What Africa’s Information Gap Means for Business


In the wake of President Obama’s Power Africa Initiative, NASA’s composite map has become a snapshot of the world’s electric power haves and have-nots. America is a bright light, as are Europe and parts of Asia. India, Indonesia and Brazil, flashed on the night map. And then there’s Africa, dark but for the lights around South Africa, Lagos, and the Mediterranean coast. Finally, the world has finally woken up to the pressing need for electricity in Africa.

Now here’s the next frontier: data.

If you were to map data sets around the world, I guess it would look like an electrical map – data overload in the US, Europe and parts of Asia, but sprinkled around North Africa, South Africa, Lagos. And Kenya.

Especially when there are so many pressing needs such as education, health and employment opportunities, it is easy to look at the lack of information and say it is okay, but this is shortsighted. Information is very important.

One of the biggest barriers to investment is lack of information. With information, investor confidence grows. Confident investors, money will flow, and that’s when real, sustainable development takes place. Information is power, but ask any trade minister who tries to promote the country without enough information and you will understand that lack of information is powerlessness.

The Information Gap, Solved: Harnessing the Mobile Revolution

Traditionally, data collection can be difficult in Africa. Remote populations, lack of infrastructure, lack of landlines and lack of security are extremely challenging environments for traditional data collection.
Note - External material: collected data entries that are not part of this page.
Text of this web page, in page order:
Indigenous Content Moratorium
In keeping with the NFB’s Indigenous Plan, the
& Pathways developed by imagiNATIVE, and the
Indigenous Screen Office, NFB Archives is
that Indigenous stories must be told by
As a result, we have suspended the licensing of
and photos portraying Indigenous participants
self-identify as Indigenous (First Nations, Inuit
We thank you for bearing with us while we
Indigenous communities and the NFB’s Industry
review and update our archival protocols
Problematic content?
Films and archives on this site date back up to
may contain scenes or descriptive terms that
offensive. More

As with many challenges, sometimes the answer lies in finding another way.

Enter Africa’s greatest modern game changer: the mobile phone.

In the late 1990s, mobile phones came to Africa and revolutionized the continent. Suddenly Africans could communicate – with each other and with the world. In less than 10 years, there was a new revolution, now it was just about making phone calls; It was all about the application. A whole universe has opened up in e-Health, e-Government, e-Education and most importantly, mobile banking.
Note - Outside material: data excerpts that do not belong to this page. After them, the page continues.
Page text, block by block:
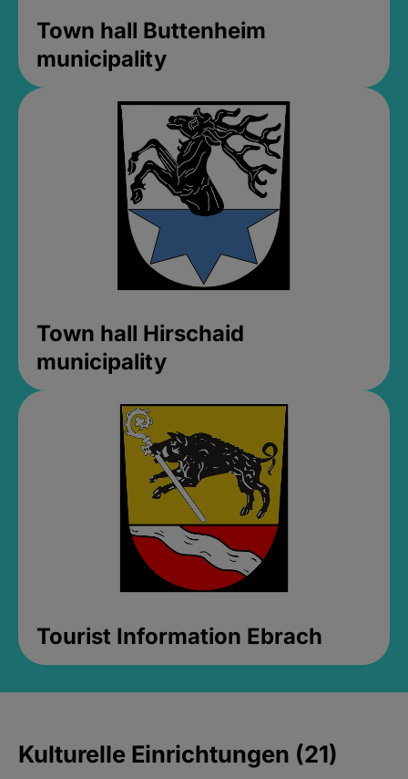
Town hall Buttenheim
municipality
Town hall Hirschaid
municipality
Tourist Information Ebrach
Kulturelle Einrichtungen (21)

Fast forward another decade to today, and we’re on the brink of another revolution. It’s no longer just about being able to make a call or what an individual can do with their phone. Today it’s all about sums. With mobile phones it is now possible to gather individual African views, expectations and habits to create accurate, reliable data and aggregate it in real time. This is information that encourages investment, creates jobs and encourages oil development.

Want to know what Africans think? Snd Af TXT msg

At GeoPoll, our paradigm for this new data is to survey the public using mobile phones, text messages (SMS), voice recordings and web applications. Like many great works, we started in 2010 with a poll of 140,000 people in the Democratic Congo. And results in 48 hours.

With an estimated 85% of Africans owning or having access to a mobile phone, it has become the easiest, fastest and most cost-effective way to reach people across the continent. Using mobile phones allows us to reach places that are normally hard to reach, including remote or insecure regions, poll people repeatedly to see changes over time, and collect data in real-time.

From our database of over 150 million users, we are able to gather real-time information that helps businesses, organizations and governments make better informed decisions. When you consider that almost all development ministers in Africa are working with at least 12-weeks of outdated data, real-time data can be a game-changer.

New data, new opportunities

What can data show us? A lot, and with a surprising amount of grunt, even at the bottom level. Information can be the ultimate myth-buster, and for a region like Africa where myths, stereotypes and misconceptions abound, myth-busting is sorely needed.

The United States Department of State recently issued a warning about travel to Kenya, but how do Kenyans feel? Rather optimistically, in a recent GeoPoll survey, 54% said they believe the economy will improve in the next 90 days. 76% say they are spending more this year than last year, and 52% report spending “more.”

What drives their purchasing decisions? He thinks it must be worth it for such a poor continent. In Kenya, this is true for 32%, but a surprising 53% say that price is a quality staple.

In a similar poll conducted in Nigeria, more people chose quality over price as a key driver of their purchasing decisions. Consumer optimism is alive and well in Nigeria, even as global news is flooded with stories about Boko Haram, where 59% believe the economy will improve in the next 90 days.

In the past, Africans prefer imported products, products made in Africa are of low quality, but this may be changing. 47% of Nigerians prefer Made in Nigeria goods. In Kenya, 57% felt the same about Kenyan products.

Perhaps most surprisingly, 44% of respondents in Kenya and 60% of Nigerians did not find what they were looking for during their most recent shopping trip. That’s a business opportunity! While Kenya and Nigeria are at the forefront of Africa’s most competitive business areas, the figures show they are still untapped markets where investors can market products with better quality, value and accessibility.

Other choices present great opportunities for investment. Only 25% of Kenyans rated traffic as “too heavy”, while 70% would be willing to pay for roads with less traffic. Are they willing to pay for more reliable electricity? Perhaps last year, 41% of electronics reported being damaged by power surges or outages.

Information is power.

One senior CEO said that American manufacturers could not continue to sell to 15 percent of the world. Very true, but that 85% has become extremely sophisticated and complex. Africans now have choices and can raise capital, source products and support projects from a wide range of options. Understanding these markets is important. More than ever, information is power.